[Source data]
------------------------------------
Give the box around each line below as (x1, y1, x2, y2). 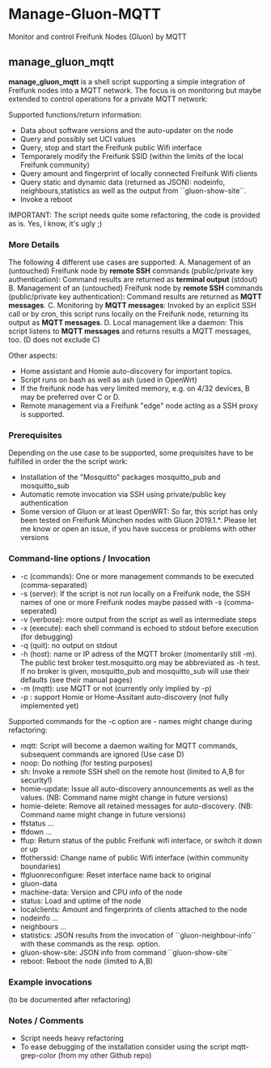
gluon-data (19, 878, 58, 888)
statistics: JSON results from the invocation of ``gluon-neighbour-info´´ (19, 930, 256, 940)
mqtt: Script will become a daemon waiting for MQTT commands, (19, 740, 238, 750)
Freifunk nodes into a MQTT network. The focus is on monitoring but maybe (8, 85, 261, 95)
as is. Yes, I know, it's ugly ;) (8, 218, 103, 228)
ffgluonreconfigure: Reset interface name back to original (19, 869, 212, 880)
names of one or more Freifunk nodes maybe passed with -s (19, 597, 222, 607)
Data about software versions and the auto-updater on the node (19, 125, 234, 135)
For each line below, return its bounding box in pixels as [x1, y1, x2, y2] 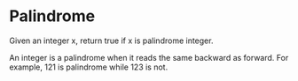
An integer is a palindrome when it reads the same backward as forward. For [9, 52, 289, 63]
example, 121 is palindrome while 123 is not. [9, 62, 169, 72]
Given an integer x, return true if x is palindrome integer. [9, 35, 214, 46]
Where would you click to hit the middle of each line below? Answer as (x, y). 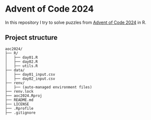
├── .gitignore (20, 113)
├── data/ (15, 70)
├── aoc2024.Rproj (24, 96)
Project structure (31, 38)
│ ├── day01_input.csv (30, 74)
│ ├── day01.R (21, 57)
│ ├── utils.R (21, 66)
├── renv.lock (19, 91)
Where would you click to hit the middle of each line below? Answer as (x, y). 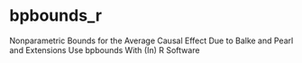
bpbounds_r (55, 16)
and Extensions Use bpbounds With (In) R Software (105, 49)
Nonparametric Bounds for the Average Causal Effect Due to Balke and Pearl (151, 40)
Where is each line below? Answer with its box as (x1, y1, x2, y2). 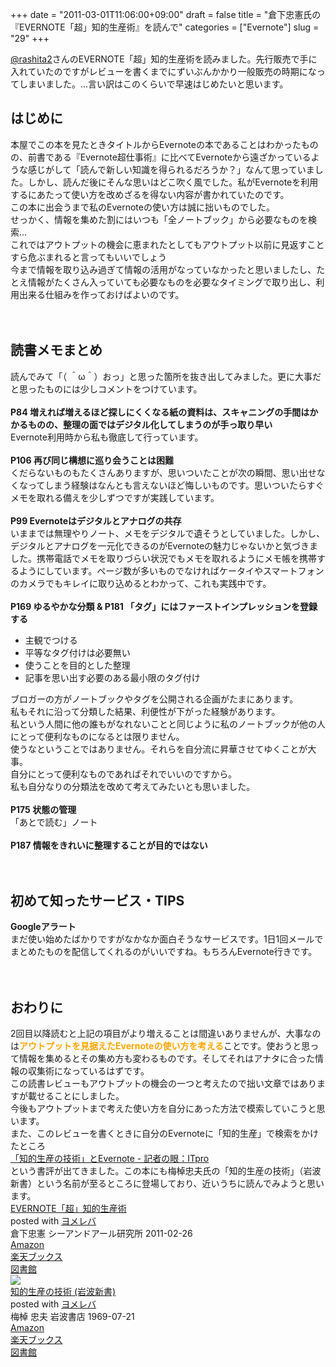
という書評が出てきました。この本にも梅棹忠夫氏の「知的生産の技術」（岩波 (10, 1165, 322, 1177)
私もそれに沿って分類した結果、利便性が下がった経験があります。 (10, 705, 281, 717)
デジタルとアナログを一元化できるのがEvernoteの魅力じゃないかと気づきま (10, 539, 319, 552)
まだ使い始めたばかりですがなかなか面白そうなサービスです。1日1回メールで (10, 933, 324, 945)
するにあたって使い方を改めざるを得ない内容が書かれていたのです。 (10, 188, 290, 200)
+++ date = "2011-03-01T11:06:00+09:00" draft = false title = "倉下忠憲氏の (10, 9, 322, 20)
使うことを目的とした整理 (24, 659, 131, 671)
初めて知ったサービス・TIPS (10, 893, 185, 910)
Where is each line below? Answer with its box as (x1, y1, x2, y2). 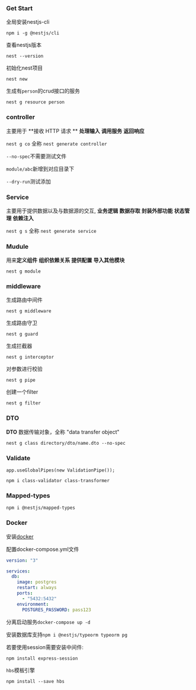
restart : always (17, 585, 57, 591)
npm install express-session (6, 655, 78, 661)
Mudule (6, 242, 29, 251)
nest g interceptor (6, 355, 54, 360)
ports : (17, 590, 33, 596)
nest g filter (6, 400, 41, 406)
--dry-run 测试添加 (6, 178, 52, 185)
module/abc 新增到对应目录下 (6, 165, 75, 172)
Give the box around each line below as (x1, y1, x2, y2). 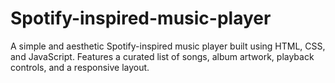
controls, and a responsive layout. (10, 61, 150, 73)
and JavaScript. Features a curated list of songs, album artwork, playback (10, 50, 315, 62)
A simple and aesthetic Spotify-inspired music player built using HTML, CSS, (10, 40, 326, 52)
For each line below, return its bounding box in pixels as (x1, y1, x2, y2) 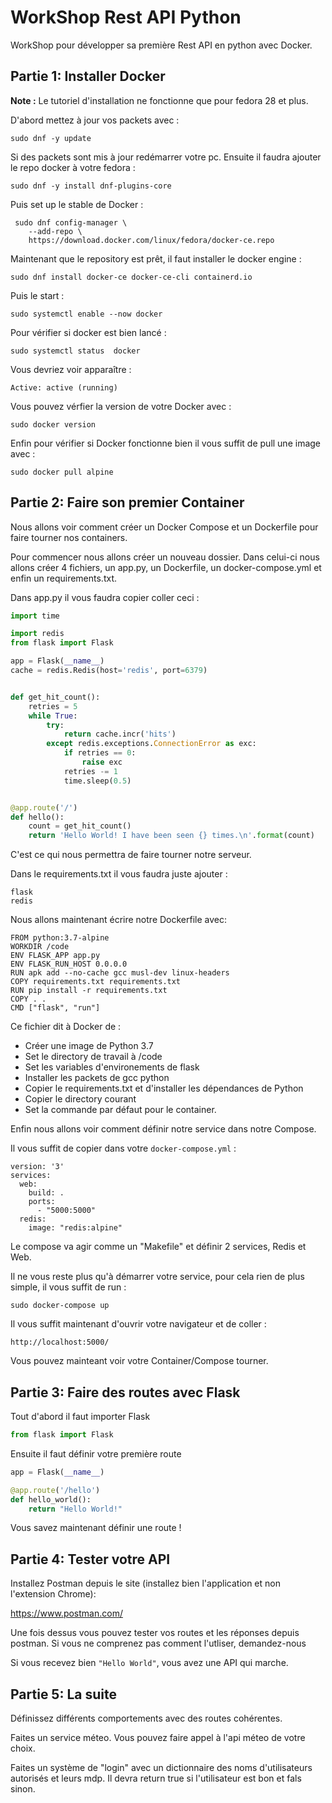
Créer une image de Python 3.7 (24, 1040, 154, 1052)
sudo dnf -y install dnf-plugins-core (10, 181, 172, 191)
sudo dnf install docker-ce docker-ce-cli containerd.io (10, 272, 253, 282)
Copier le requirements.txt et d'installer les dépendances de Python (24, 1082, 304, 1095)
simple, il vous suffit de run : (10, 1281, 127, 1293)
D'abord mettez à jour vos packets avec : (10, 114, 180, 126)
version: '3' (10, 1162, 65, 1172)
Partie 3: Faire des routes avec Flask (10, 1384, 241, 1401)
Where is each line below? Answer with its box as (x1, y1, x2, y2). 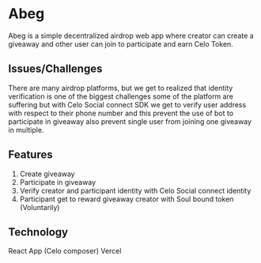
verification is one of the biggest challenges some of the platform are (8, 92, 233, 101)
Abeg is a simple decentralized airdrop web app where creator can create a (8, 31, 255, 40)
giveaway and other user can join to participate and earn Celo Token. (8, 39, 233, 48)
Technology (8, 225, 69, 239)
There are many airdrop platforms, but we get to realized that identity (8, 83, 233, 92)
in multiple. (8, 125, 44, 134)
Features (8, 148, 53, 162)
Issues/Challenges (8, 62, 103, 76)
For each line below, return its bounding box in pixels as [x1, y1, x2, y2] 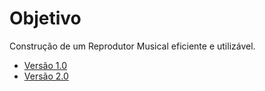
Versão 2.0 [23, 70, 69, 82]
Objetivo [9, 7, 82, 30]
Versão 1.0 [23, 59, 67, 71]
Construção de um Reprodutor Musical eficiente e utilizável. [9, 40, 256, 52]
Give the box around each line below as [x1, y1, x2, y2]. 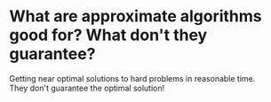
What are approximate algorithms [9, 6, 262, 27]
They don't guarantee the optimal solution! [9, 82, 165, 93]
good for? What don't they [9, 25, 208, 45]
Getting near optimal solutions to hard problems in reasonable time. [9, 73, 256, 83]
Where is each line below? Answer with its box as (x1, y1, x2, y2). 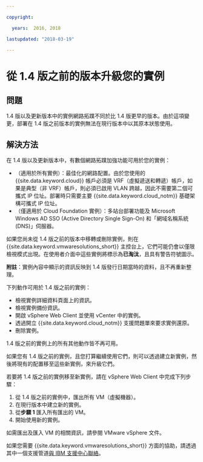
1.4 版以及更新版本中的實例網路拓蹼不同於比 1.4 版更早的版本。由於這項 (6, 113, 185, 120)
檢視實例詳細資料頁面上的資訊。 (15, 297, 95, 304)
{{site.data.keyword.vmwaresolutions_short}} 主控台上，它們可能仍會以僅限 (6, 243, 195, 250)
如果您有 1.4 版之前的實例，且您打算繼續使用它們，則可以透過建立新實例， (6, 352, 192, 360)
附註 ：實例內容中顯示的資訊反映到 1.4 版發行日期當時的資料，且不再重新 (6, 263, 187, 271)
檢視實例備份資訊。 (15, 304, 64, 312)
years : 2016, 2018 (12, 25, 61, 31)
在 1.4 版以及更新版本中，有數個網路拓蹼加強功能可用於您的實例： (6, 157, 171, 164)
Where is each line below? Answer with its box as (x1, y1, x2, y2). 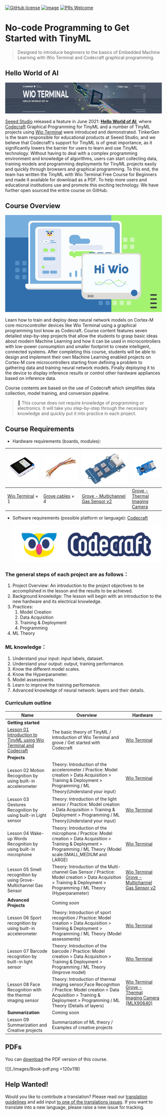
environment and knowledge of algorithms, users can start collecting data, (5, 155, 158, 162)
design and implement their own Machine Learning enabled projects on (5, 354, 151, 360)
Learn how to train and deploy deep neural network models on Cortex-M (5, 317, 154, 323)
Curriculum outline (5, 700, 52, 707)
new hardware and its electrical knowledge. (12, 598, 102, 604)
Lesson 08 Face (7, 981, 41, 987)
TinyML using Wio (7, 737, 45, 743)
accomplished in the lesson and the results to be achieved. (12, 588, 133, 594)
------------------------------------
— WHAT IS EXPECTED —
Above are the records. Copy only the lines from the one with "ffgluonreconfigure: Reset interface" through the one with "aoc2024.Rproj (24, 96)", exactly, with no pictures.

— OUTPUT OF THE EXERCISE —
ffgluonreconfigure: Reset interface name back to original (19, 869, 212, 880)
names of one or more Freifunk nodes maybe passed with -s (19, 597, 222, 607)
Data about software versions and the auto-updater on the node (19, 125, 234, 135)
For each line below, return its bounding box in pixels as [x1, y1, x2, y2] 
An integer is a palindrome when it reads the same backward as forward. For [9, 52, 289, 63]
example, 121 is palindrome while 123 is not. [9, 62, 169, 72]
Given an integer x, return true if x is palindrome integer. [9, 35, 214, 46]
Where would you click to hit the middle of each line below? Answer as (x, y). 
├── .gitignore (20, 113)
├── data/ (15, 70)
├── aoc2024.Rproj (24, 96)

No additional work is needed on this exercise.